Hacker News new | ask | show | jobs
by ravenstine 1097 days ago
It's an even worse form of the "we need new features" culture at most mature companies. Adding new features all the time is one thing, but always building new products is overly ambitious.

> Ruth and Sundar need to be fired or else Google/Alphabet will suffer the same exact fate as every other company that focuses on cost cutting over innovation and supporting future innovations.

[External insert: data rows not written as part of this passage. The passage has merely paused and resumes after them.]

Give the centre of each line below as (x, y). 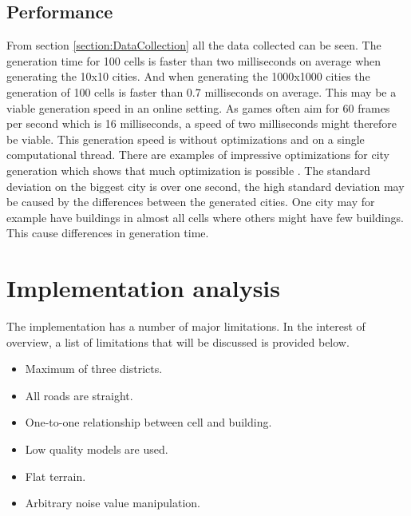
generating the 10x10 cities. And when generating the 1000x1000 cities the (188, 76)
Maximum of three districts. (94, 369)
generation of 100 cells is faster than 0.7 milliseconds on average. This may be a (202, 91)
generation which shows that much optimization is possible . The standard (188, 170)
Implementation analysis (144, 288)
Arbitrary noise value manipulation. (113, 503)
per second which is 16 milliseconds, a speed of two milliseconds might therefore (202, 123)
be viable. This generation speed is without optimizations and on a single (186, 139)
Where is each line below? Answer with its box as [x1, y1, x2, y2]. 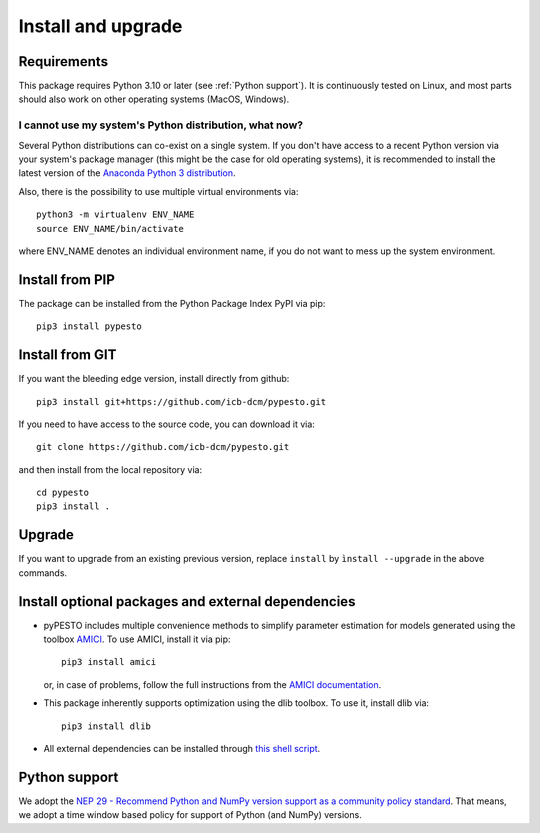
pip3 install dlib [61, 720, 152, 732]
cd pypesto [36, 487, 90, 499]
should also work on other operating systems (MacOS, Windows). [18, 93, 290, 105]
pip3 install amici [61, 656, 157, 668]
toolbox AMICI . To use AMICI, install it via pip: [43, 633, 231, 645]
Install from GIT [18, 346, 117, 364]
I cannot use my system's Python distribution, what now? [18, 118, 304, 132]
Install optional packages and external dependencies [18, 593, 356, 610]
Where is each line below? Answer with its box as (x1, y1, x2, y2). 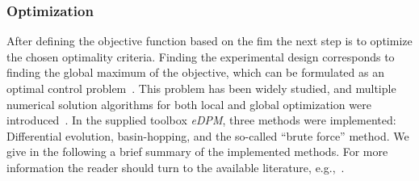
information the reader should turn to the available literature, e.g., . (6, 158, 345, 175)
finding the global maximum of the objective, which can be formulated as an (6, 64, 384, 81)
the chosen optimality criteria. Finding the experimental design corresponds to (6, 48, 395, 65)
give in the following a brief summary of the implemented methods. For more (6, 143, 388, 160)
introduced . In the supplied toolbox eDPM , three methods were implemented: (6, 112, 396, 128)
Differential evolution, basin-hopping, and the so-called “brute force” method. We (6, 127, 409, 144)
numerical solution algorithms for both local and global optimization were (6, 95, 371, 112)
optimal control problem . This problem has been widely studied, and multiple (6, 80, 396, 96)
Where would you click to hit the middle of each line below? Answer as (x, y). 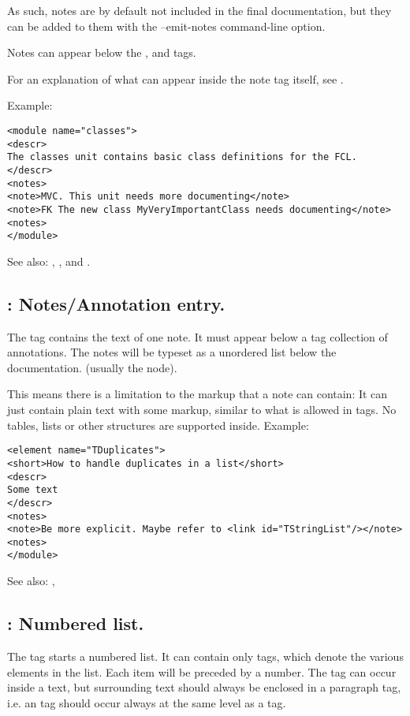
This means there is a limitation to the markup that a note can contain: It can (198, 394)
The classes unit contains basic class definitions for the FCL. (182, 157)
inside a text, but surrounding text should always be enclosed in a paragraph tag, (204, 687)
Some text (33, 490)
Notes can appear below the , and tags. (102, 52)
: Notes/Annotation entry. (116, 303)
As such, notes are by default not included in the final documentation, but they (199, 10)
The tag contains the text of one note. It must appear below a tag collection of (198, 336)
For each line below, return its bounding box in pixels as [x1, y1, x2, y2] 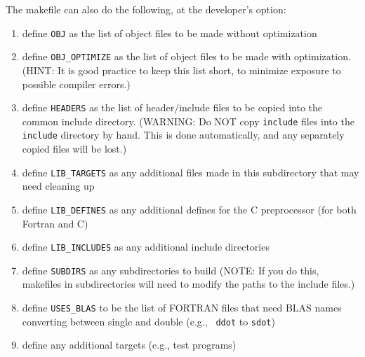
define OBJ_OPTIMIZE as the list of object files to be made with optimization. [22, 49, 351, 64]
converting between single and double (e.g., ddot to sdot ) [22, 314, 275, 328]
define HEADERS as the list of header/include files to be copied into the [22, 100, 323, 115]
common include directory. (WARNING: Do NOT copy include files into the [22, 113, 354, 128]
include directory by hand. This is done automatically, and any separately [22, 127, 345, 142]
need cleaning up [22, 178, 95, 193]
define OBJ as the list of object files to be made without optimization [22, 25, 317, 40]
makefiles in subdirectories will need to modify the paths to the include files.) [22, 276, 355, 291]
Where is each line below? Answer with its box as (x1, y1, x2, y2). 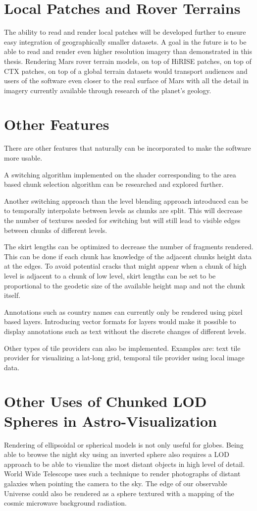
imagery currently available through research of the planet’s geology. (4, 85, 211, 95)
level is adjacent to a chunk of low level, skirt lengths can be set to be (4, 270, 216, 281)
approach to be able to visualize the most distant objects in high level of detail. (4, 458, 245, 469)
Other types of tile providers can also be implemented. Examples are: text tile (4, 342, 241, 353)
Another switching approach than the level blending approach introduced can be (4, 195, 249, 206)
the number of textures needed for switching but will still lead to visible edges (4, 215, 241, 225)
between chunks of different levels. (4, 225, 107, 235)
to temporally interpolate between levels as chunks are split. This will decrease (4, 205, 243, 216)
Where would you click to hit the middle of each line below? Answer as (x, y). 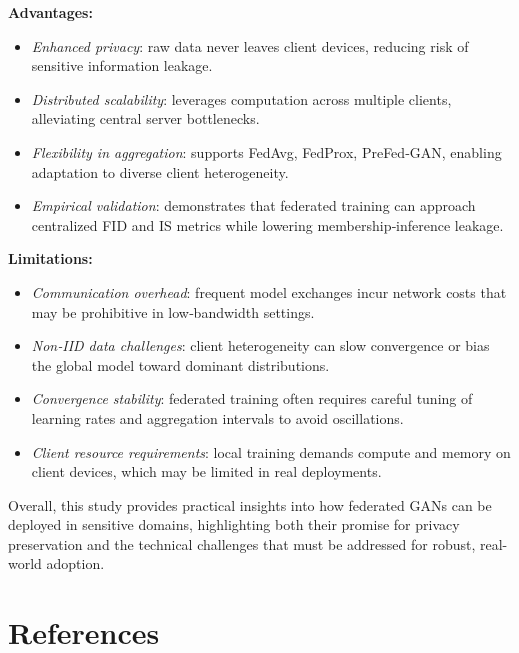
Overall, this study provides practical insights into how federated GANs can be (250, 504)
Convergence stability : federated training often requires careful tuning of (252, 398)
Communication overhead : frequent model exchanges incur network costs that (269, 291)
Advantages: (50, 12)
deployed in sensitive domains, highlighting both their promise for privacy (234, 524)
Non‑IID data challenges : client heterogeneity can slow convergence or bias (260, 345)
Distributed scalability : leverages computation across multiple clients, (241, 98)
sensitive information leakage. (122, 65)
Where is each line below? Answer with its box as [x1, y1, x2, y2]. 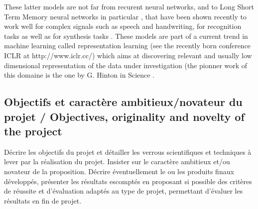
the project [4, 123, 62, 138]
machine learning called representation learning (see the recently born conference [4, 40, 251, 51]
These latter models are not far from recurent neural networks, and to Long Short [4, 1, 255, 11]
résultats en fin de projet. [4, 195, 82, 206]
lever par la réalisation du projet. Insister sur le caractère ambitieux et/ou [4, 156, 230, 167]
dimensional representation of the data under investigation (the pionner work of [4, 60, 248, 70]
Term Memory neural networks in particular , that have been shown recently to [4, 11, 247, 21]
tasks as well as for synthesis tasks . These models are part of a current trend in [4, 30, 248, 41]

Although I wouldn't be sad to see them go, I'm not sure it will make a difference anyway. The vast majority of companies, especially those that built themselves on the foundation of being "innovative", will see an inevitable decline. The greater the rise, the sooner the fall. The reason is that successful businesses reach what I call the "cash cow" phase where enough individuals depend on the business's cash flow that risk-tolerance goes out the window. It's nearly impossible to do a rewind from the cash cow phase without firing almost everybody, and especially those at the C-level; even then, the chances of replicating former glory are not good if all the original founders are long gone and not coming back. The Google will of course always be in business, but it is on the fast track of being the IBM of the Zoomer generation.

4 comments

I wonder if building new products is preferably over always building new features. Some products are done from a user perspective, but keep getting tinkered with because it's growth or death and eventually the beloved product is unrecognizable. Maybe the ideal scenario is to put those products into maintenance mode instead and move investment to new products. Google's problem is that they are so extreme on only investing in new products and don't make incremental improvements.

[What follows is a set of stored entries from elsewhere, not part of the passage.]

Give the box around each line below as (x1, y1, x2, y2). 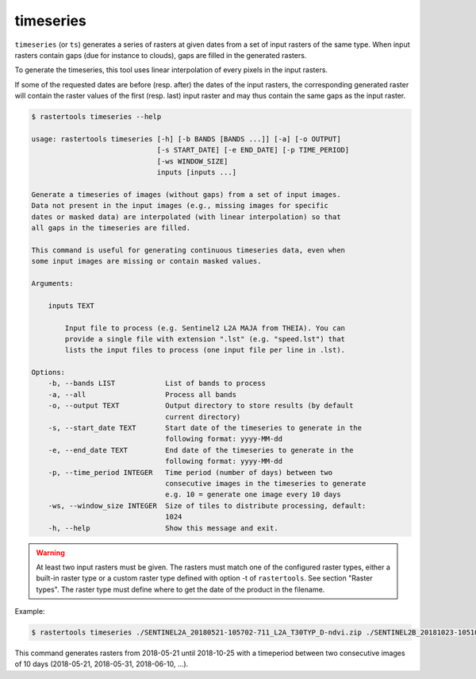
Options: (31, 368, 66, 377)
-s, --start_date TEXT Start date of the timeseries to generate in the (48, 423, 363, 433)
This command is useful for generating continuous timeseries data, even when (31, 245, 345, 254)
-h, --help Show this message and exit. (48, 523, 278, 532)
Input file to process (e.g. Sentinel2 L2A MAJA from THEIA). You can (64, 323, 345, 333)
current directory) (165, 412, 241, 421)
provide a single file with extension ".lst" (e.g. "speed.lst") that (64, 334, 345, 343)
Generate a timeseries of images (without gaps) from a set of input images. (31, 190, 341, 199)
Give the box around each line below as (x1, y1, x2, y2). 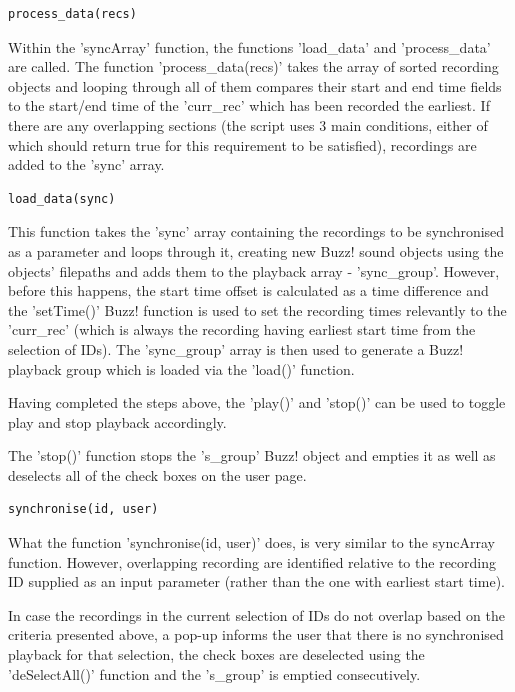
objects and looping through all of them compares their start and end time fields (8, 75, 502, 96)
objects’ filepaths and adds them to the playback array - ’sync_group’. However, (8, 260, 500, 281)
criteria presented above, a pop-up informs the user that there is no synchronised (8, 624, 504, 645)
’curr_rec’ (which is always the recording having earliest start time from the (8, 319, 476, 340)
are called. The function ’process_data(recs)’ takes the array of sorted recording (8, 56, 499, 77)
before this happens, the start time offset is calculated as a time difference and (8, 280, 489, 301)
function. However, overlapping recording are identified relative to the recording (8, 551, 497, 572)
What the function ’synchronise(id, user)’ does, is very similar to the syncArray (8, 532, 495, 553)
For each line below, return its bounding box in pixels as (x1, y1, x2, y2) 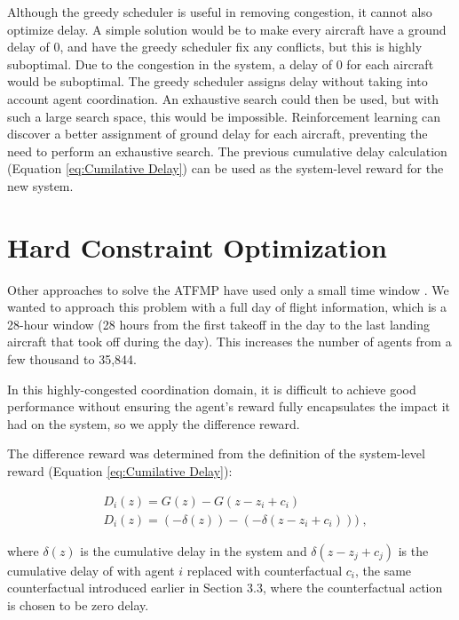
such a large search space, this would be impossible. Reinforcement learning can (7, 107, 441, 125)
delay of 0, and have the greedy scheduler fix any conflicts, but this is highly (7, 37, 423, 56)
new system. (7, 176, 74, 195)
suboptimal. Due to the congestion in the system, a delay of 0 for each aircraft (7, 54, 434, 73)
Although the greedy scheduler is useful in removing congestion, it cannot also (7, 3, 432, 20)
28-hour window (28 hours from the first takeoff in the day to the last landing (7, 314, 431, 333)
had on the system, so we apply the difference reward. (7, 414, 300, 433)
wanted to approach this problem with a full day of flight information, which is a (7, 298, 447, 316)
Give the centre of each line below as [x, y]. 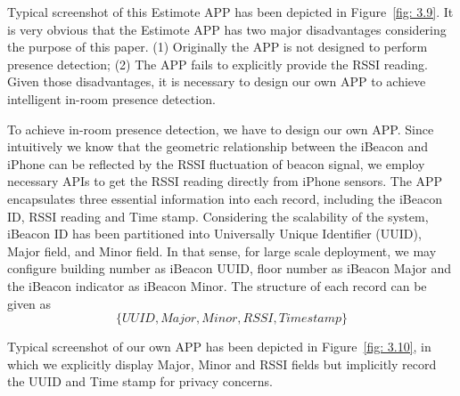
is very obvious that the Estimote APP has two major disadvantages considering [227, 29]
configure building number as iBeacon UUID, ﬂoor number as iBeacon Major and [229, 268]
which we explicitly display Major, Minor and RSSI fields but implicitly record [222, 364]
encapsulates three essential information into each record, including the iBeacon [225, 198]
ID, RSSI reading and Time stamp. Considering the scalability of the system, [218, 216]
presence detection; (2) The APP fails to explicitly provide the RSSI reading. [218, 64]
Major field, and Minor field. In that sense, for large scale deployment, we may [222, 251]
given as [29, 303]
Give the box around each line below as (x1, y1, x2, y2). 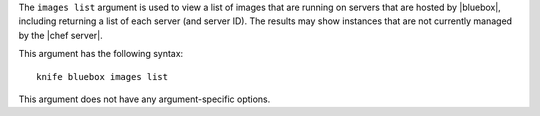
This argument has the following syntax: (18, 48, 184, 60)
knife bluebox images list (36, 71, 169, 82)
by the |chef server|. (18, 29, 104, 41)
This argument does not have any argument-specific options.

Is bizarre that this and how it's tight to the way they do promotions has even evident to people outside Google for years and nothing changes.

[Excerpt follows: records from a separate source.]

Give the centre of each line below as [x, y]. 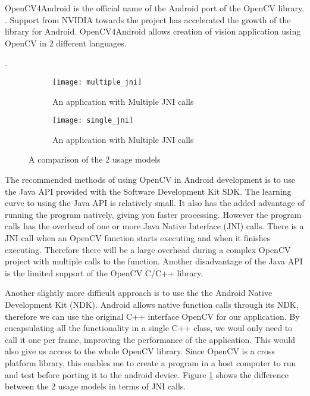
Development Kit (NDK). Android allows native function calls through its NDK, [152, 304]
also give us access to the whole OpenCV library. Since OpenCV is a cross [140, 351]
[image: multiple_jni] [97, 82]
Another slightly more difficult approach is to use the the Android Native [139, 293]
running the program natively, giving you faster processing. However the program [153, 214]
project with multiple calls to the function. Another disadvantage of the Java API [154, 261]
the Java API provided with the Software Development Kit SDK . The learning [148, 191]
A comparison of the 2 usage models [95, 159]
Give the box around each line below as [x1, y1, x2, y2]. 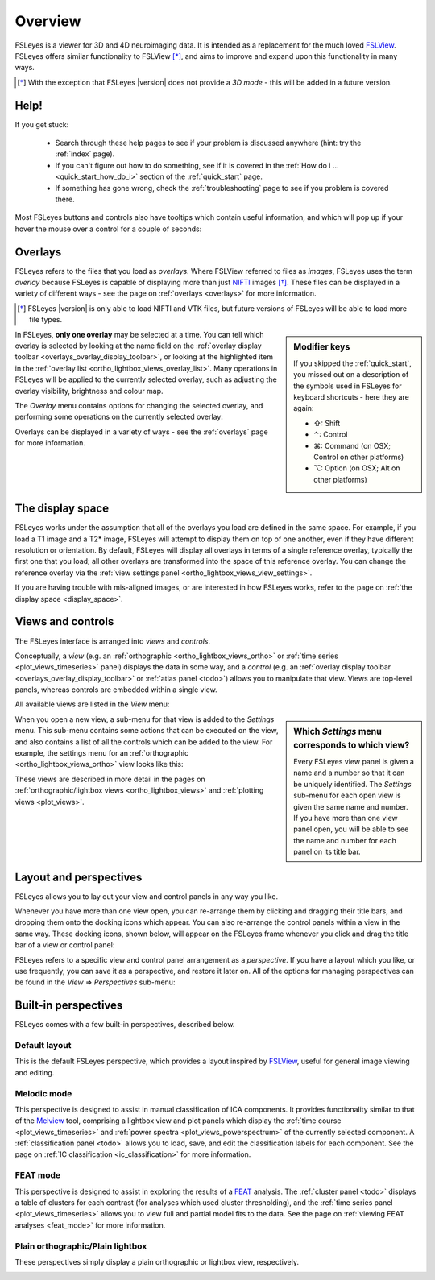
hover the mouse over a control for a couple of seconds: [14, 224, 202, 234]
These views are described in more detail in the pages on [14, 774, 205, 784]
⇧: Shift [313, 418, 341, 428]
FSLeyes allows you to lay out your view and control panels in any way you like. [14, 891, 278, 901]
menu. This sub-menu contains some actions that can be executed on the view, [14, 726, 279, 735]
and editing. [14, 1067, 55, 1077]
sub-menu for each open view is [293, 790, 402, 801]
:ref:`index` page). [55, 149, 115, 159]
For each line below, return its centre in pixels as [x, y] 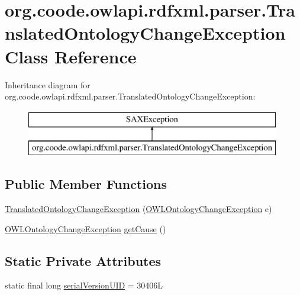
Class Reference [71, 56]
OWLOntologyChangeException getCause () [86, 228]
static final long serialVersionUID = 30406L [84, 285]
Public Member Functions [86, 184]
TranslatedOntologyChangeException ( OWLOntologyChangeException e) [138, 209]
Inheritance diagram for [48, 84]
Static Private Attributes [83, 260]

That philosophy may have emerged in The Google initially because new products are far less entangled with existing tech debt than new features. There's certainly a logic to it when you're a startup or even mid-size company. On the other hand, I struggle to imagine how it can be sustainable alongside the growth mindset at a very large firm.
In the 15 years between the iPhone and Vision, all major Apple innovation has been limited to scaling their cash cow iPhone to tablet and desktop form factors.

The Apple business model is near impossible to replicate, but it is proof that it is possible to ride a cash cow indefinitely.

Yeah, it's certainly possible. In Apple's case, I think their advantage is they are ultimately a hardware company. When I was doing work for them, there was definitely an understanding that hardware along with macOS and iOS came first, and everything else was side dressing, more or less. They also focused on interoperability and long-term viability of their features and products. In contrast, while The Google does have hardware products, they are in no way as prolific as Apple's. Rather, they've focused on software products that not only were built with the explicit mindset of competing with other companies, but competed with their very own products. Apple isn't a perfect company, but their modus operandi is evidently far more stable long term as a cash cow corporation than The Google. Outside a narrow window of products, it's completely unclear whether The Google's services as a whole provide enough value that they can continue to eat themselves by their own tail.

> indefinitely

Right. Indefinitely, just not infinitely. We've yet to see a company like Apple remain on top for hundreds of years.

15a != Infinity
Investors would also prefer cash be returned so the investor can decide which bets in highly under valued areas to make.
I hate feature factories so… much. It it the… flame. Flames. Flames, on the sides of my face.